Back in the good ole days when people used RSS readers instead of Twitter to follow blogs, I used to do regular round-ups of blogs posts from others about The World’s Cheapest Destinations. After all, I can’t be everywhere doing everything, especially since I’m running a business and have a family rather than backpacking around the world snapping selfies.
My Hoi An memory, 1994
I kind of drifted out of the habit over time though, just as many readers drifted out of the habit of using RSS readers when Google unceremoniously killed theirs off. I’m jumping back into the fold this week. I’ve run across more good posts on Southeast Asia than other places, so I’m going to stick to one region this time around.
Hoi An is not some quaint Vietnamese town. The always reliably cynical Brian Spencer gives an example of the b.s. descriptions of Hoi An, Vietnam that you’ll often read in guidebooks and magazines, then talks about what it’s really like on your average night. Like many places around the world where people keep repeating long-gone characteristics (remote guidebook updating doesn’t help), it’s time to call a spade a spade. Or a dong a dong. This is a tourist trap now, so just accept that before arrival and roll with it.
Speaking of outdated expectations, Laos isn’t so cheap anymore, says Nomadic Matt. At least not compared to its neighbors. This is kind of a mystery since before it got popular it was the clear rock-bottom option. The theory seems to be it’s because it’s a landlocked country, China trade is drying up, and they have to import so much. Whatever the reason, he gives a great detailed rundown of prices from three weeks in the country and says a solo traveler should budget at least $20 a day now, probably more like $35 to be comfortable if you’re moving around.
“Cheap is relative. Cheap is an amount that’s only comparable to what is sitting in your bank account.” So says Chantae Reden when she discovers the difference between the Phnom Penh Night Market listed in her Lonely Planet book and the one she stumbles into by accident later. Hint: one has the words “Night Market” in neon in English…and smells better.

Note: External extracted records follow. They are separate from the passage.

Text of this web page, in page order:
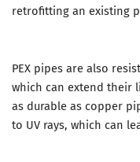
retrofitting an existing
PEX pipes are also
which can extend their
as durable as copper
to UV rays, which can

The couple behind Grantourismo spends a lot of time in Cambodia and a lot of time in kitchens. So although I haven’t heard of a single one on their list of the best cooking schools in the world and I doubt they’ve actually tried every cooking school in every country, I’d trust their recommendations. Their list is probably 10 times more informed than the magazine listicles thrown together by some junior editor in a cubicle in New York City. Four of the cooking schools are in Southeast Asia.
If you are a traveler in Malaysia, you will probably end up in Penang at some point. Here’s where a local says to go to try the typical local breakfast there: Roti Bakar.
In case you missed it, here’s a great story from James Dorsey on the bizarre bamboo train in rural Cambodia. There’s only one class and it’s “Hold on for your life!”
This well-researched article from Jodi of LegalNomads is about the spread of chili peppers around the world so it’s not really about Southeast Asia, but where would Thai food be without chilies?